**Task directions**
Only the lines that include "Kazatomprom" should be copied from the data below.

╭─ Supplied entries

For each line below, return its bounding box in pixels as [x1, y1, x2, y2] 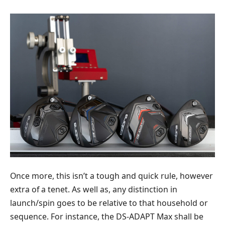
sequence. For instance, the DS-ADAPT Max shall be [10, 211, 203, 222]
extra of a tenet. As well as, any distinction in [10, 184, 177, 195]
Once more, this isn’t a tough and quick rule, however [10, 170, 213, 182]
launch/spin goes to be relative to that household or [10, 197, 208, 209]
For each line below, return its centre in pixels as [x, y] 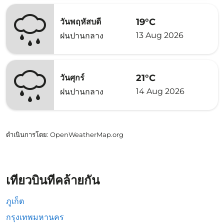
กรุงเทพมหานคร [35, 217]
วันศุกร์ [72, 78]
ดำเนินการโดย [26, 134]
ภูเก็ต [15, 201]
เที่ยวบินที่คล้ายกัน [53, 180]
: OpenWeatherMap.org [85, 134]
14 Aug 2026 [160, 91]
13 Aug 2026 [160, 35]
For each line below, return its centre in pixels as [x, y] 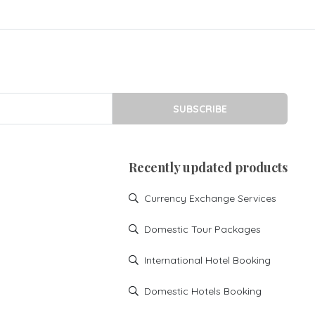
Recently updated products [208, 167]
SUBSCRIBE [200, 109]
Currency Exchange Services [211, 199]
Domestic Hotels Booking [203, 291]
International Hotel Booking [208, 261]
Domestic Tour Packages [203, 230]
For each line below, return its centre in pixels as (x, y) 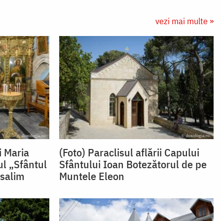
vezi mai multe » (184, 21)
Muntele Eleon (92, 176)
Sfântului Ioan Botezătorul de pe (133, 164)
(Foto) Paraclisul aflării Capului (129, 152)
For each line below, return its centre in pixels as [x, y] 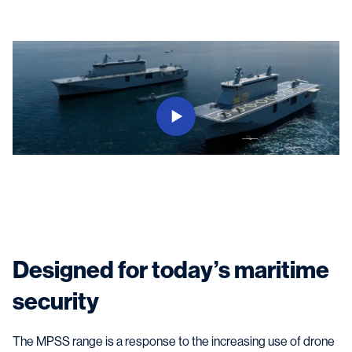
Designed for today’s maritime [171, 271]
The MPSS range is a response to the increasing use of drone [174, 342]
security [56, 302]
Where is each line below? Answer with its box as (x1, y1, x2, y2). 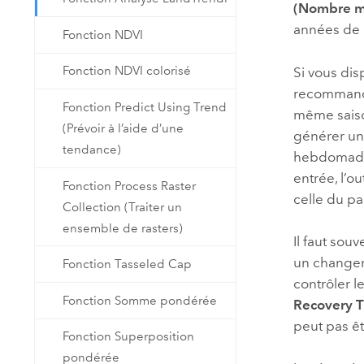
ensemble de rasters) (63, 220, 184, 236)
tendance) (63, 142, 122, 158)
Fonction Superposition (63, 329, 195, 344)
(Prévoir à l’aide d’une (63, 121, 184, 136)
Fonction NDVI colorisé (63, 63, 192, 79)
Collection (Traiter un (63, 199, 183, 214)
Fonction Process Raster (63, 178, 197, 193)
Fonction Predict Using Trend (63, 100, 227, 115)
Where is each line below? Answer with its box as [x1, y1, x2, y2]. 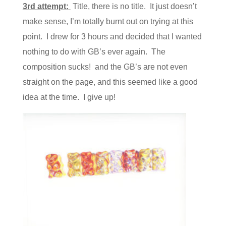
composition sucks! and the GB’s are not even [22, 63, 188, 72]
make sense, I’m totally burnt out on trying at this [22, 17, 193, 26]
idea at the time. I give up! [22, 93, 116, 102]
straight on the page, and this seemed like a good [22, 78, 198, 87]
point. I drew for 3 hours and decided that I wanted [22, 32, 202, 41]
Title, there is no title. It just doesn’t [70, 2, 197, 11]
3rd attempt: [22, 2, 69, 11]
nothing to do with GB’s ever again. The [22, 47, 165, 56]
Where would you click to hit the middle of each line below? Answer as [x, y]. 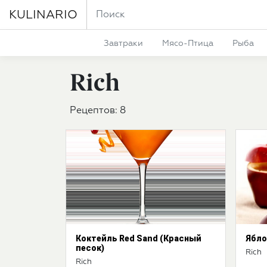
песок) [90, 248]
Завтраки [123, 44]
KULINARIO [43, 15]
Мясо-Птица [187, 44]
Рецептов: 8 [98, 111]
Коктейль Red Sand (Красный [139, 238]
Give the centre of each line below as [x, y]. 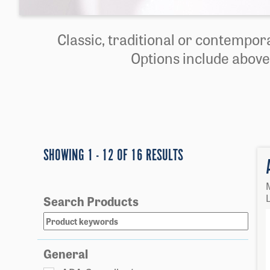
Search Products [91, 201]
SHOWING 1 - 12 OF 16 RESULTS [113, 156]
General [66, 253]
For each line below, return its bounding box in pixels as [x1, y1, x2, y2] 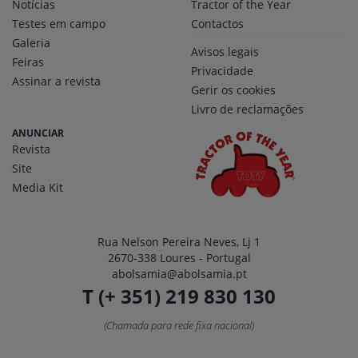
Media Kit [12, 180, 63, 195]
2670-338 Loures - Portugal [107, 250, 251, 265]
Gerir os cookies [191, 82, 276, 97]
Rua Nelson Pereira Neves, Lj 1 [97, 234, 261, 249]
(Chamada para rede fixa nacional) [104, 318, 254, 332]
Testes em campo [12, 16, 105, 31]
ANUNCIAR [12, 126, 64, 140]
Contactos [191, 16, 244, 31]
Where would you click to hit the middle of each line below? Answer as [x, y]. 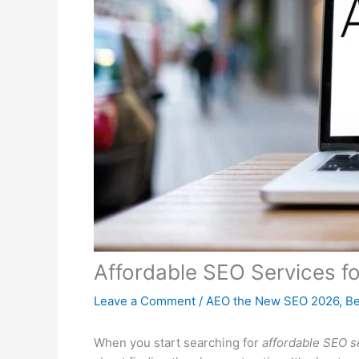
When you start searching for [178, 343]
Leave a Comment [145, 301]
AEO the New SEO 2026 [272, 301]
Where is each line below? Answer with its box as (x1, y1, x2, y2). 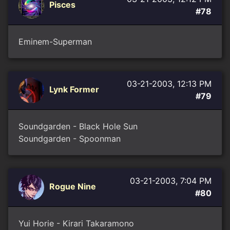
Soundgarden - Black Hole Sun (18, 121, 138, 131)
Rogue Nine (49, 181, 96, 192)
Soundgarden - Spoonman (18, 133, 121, 144)
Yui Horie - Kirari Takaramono (18, 218, 134, 228)
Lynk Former (49, 84, 99, 95)
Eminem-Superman (18, 36, 92, 47)
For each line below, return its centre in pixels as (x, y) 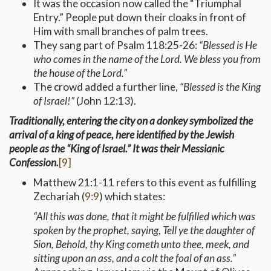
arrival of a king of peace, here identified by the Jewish (122, 135)
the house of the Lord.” (80, 73)
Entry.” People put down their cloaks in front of (140, 18)
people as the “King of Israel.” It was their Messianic (117, 149)
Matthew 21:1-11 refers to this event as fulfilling (145, 183)
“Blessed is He (228, 45)
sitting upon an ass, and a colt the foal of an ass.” (135, 258)
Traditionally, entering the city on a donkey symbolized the (131, 121)
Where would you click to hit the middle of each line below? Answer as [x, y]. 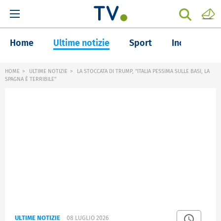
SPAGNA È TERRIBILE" [31, 79]
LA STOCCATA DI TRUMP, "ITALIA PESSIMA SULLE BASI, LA [143, 71]
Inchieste [190, 43]
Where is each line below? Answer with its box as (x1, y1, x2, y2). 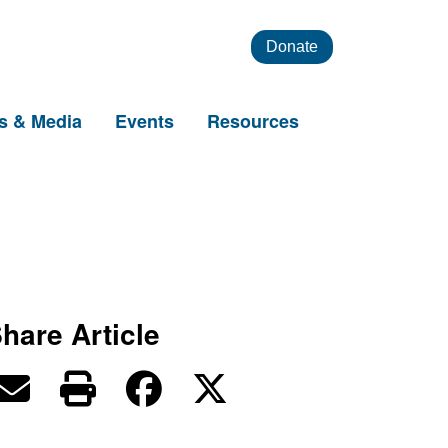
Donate (266, 38, 318, 55)
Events (115, 108, 180, 135)
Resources (207, 108, 305, 135)
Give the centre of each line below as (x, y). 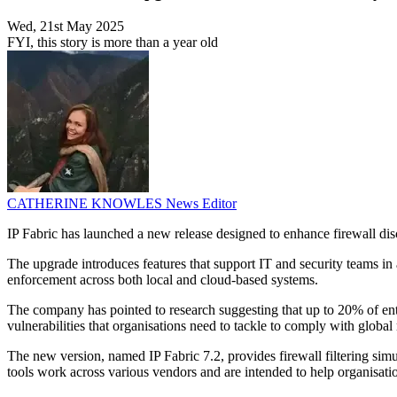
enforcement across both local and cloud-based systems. (163, 280)
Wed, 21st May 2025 (66, 27)
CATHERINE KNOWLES (86, 204)
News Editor (201, 204)
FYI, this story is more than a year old (113, 43)
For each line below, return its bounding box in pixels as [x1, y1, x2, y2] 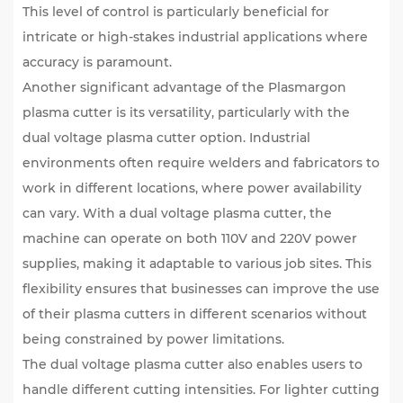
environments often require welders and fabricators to [22, 155, 380, 171]
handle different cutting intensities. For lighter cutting [22, 381, 380, 398]
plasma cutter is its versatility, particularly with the [22, 104, 350, 121]
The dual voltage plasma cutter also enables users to [22, 356, 363, 372]
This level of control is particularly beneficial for [22, 4, 329, 20]
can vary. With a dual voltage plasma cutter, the [22, 205, 332, 221]
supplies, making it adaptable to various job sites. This [22, 255, 372, 272]
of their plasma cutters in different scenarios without [22, 306, 367, 322]
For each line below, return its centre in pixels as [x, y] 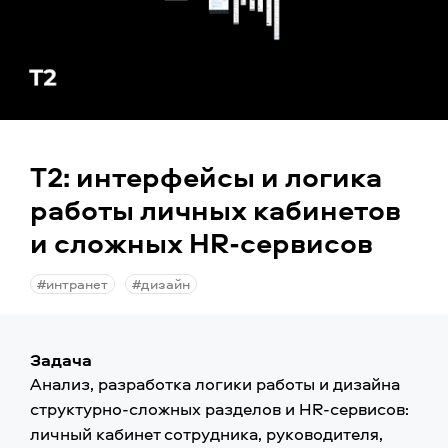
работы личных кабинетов [215, 209]
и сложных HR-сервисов [201, 242]
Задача [61, 359]
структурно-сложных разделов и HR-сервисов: [219, 408]
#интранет [72, 283]
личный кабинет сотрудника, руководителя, [206, 433]
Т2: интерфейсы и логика [206, 176]
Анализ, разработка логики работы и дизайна [215, 383]
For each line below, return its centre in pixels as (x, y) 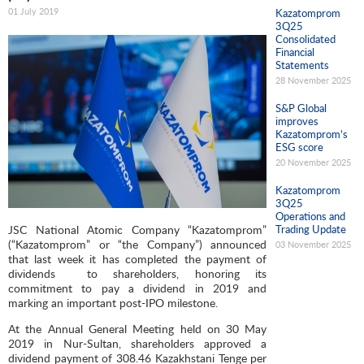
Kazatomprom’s (311, 134)
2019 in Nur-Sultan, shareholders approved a (138, 343)
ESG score (299, 147)
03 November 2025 (313, 244)
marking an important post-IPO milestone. (113, 302)
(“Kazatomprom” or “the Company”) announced (138, 244)
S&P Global (301, 108)
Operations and (310, 216)
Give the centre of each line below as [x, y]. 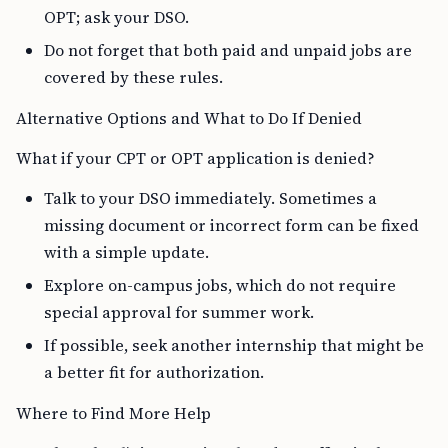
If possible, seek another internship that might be [234, 345]
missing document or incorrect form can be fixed [231, 225]
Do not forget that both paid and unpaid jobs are [228, 50]
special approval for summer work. [179, 312]
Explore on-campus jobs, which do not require [220, 285]
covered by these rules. [133, 77]
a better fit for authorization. [154, 372]
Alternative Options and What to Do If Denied [189, 118]
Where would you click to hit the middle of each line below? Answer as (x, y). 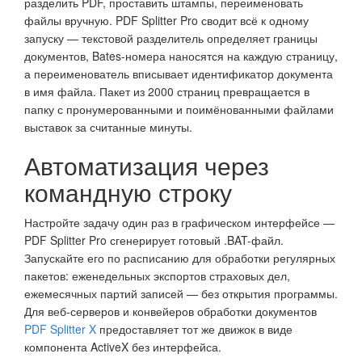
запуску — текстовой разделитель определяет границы (171, 38)
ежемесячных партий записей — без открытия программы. (181, 293)
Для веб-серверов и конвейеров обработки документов (170, 311)
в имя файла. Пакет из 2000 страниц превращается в (167, 91)
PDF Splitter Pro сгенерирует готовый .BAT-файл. (154, 240)
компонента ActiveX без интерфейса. (123, 346)
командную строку (128, 192)
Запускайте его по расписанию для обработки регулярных (180, 257)
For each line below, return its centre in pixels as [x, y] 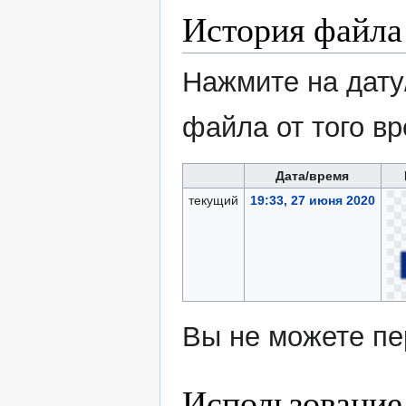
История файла [292, 29]
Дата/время [313, 176]
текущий [213, 201]
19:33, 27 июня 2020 [312, 201]
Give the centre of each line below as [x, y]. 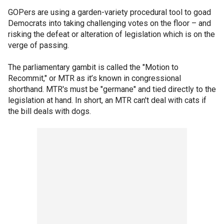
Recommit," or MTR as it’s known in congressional [94, 78]
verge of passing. [38, 45]
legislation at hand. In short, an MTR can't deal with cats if [107, 100]
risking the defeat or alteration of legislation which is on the [111, 34]
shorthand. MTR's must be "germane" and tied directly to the [112, 89]
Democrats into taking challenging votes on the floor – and [109, 23]
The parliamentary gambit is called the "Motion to [93, 67]
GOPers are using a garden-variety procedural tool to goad [109, 12]
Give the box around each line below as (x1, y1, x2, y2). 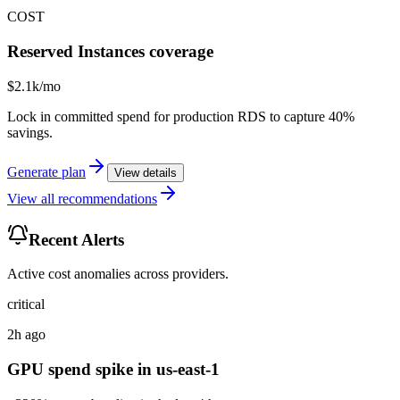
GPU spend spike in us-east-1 (7, 360, 220, 379)
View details (114, 165, 177, 179)
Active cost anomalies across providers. (7, 266, 229, 282)
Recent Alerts (29, 229, 124, 249)
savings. (7, 124, 53, 140)
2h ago (7, 327, 46, 343)
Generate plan (7, 163, 86, 179)
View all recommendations (7, 190, 157, 206)
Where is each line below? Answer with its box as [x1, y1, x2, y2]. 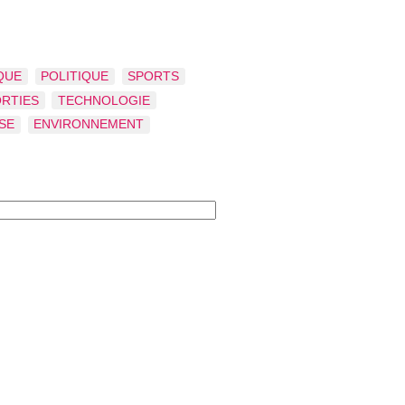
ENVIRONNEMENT [33, 118, 145, 132]
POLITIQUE [41, 69, 109, 83]
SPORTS [127, 69, 180, 83]
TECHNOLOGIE [58, 93, 151, 108]
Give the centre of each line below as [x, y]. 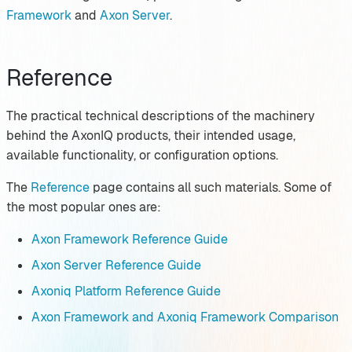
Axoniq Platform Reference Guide [126, 291]
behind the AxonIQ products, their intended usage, [151, 135]
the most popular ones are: [84, 207]
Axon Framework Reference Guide [130, 239]
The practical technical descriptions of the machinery [161, 115]
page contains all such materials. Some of [211, 187]
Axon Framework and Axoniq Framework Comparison [185, 317]
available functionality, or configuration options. [142, 155]
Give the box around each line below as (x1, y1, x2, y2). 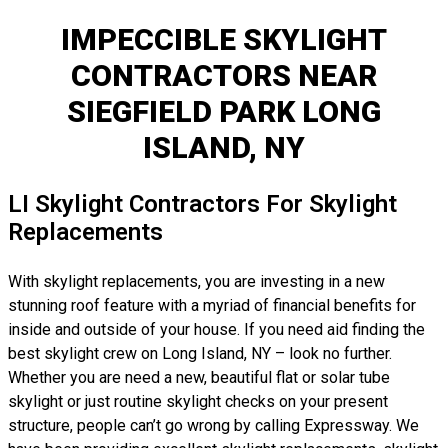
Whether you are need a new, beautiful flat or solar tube (8, 368, 390, 387)
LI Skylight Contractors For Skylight (8, 190, 397, 218)
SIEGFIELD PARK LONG (67, 94, 381, 129)
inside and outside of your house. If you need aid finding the (8, 320, 425, 339)
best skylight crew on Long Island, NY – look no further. (8, 344, 392, 363)
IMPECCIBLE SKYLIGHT (61, 22, 387, 57)
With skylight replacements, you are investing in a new (8, 272, 385, 291)
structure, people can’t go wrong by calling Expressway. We (8, 416, 419, 435)
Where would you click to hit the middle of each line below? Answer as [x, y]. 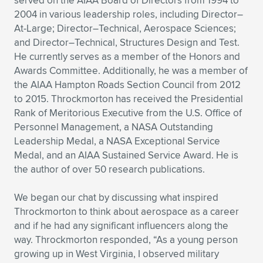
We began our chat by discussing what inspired [116, 197]
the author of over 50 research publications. [109, 169]
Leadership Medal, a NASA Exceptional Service [117, 141]
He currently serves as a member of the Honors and [127, 56]
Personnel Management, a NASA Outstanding [114, 127]
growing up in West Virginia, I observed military [117, 254]
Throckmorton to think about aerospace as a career [127, 211]
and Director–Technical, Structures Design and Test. [127, 42]
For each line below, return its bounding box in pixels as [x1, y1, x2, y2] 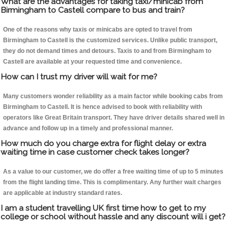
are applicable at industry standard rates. [3, 189, 122, 197]
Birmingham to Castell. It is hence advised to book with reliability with [3, 103, 202, 111]
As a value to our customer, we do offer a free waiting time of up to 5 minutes [3, 168, 223, 176]
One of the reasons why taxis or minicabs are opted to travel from [3, 26, 192, 34]
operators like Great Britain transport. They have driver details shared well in [3, 114, 224, 122]
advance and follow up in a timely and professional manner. [3, 125, 173, 132]
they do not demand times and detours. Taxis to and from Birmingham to [3, 47, 211, 55]
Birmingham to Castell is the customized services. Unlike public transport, [3, 37, 217, 44]
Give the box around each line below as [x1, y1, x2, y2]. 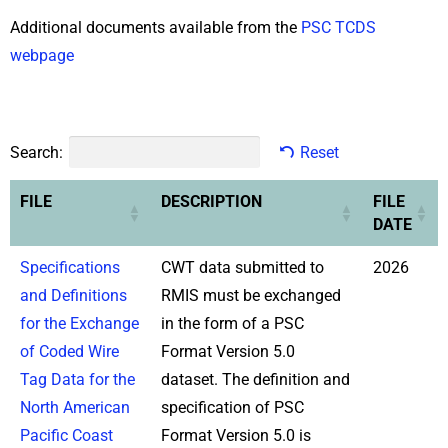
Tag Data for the [20, 369, 135, 389]
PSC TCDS [301, 18, 376, 37]
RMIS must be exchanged [161, 285, 341, 305]
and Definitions [20, 285, 127, 305]
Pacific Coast [20, 425, 113, 445]
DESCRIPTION [161, 191, 262, 211]
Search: [10, 142, 63, 162]
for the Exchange [20, 313, 139, 333]
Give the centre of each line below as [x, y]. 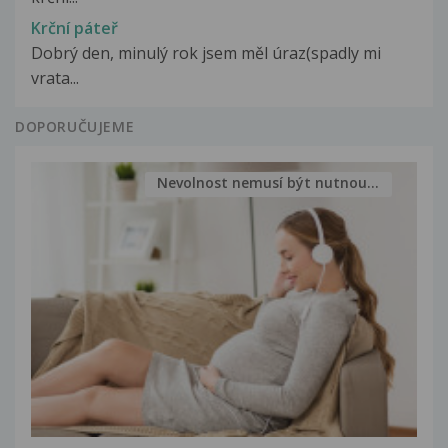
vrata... [55, 77]
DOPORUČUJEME [75, 126]
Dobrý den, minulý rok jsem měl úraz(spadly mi [206, 52]
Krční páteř [74, 27]
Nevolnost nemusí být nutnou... [268, 183]
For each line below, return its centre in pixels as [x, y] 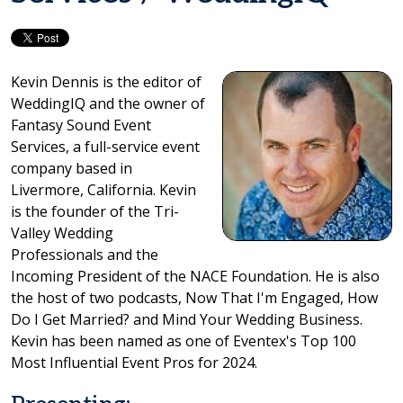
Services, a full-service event [105, 146]
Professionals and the [85, 254]
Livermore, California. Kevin [103, 189]
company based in [72, 168]
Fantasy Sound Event [81, 125]
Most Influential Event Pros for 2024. [134, 362]
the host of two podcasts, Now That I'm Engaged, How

╰─

**Written response**
Kazatomprom’s (311, 134)
(“Kazatomprom” or “the Company”) announced (138, 244)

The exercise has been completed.